START Information given

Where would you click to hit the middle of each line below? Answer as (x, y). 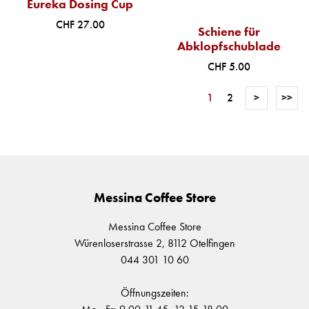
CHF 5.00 (229, 67)
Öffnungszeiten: (154, 293)
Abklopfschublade (229, 47)
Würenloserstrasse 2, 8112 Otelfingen (154, 243)
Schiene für (229, 32)
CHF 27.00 (80, 25)

END Information given

### [Assigned task]
Output exactly the lines of the data that run from the one containing "CHF 5.00 (229, 67)" to the very last line, and no others.

### [Result for this task]
CHF 5.00 (229, 67)
Öffnungszeiten: (154, 293)
Abklopfschublade (229, 47)
Würenloserstrasse 2, 8112 Otelfingen (154, 243)
Schiene für (229, 32)
CHF 27.00 (80, 25)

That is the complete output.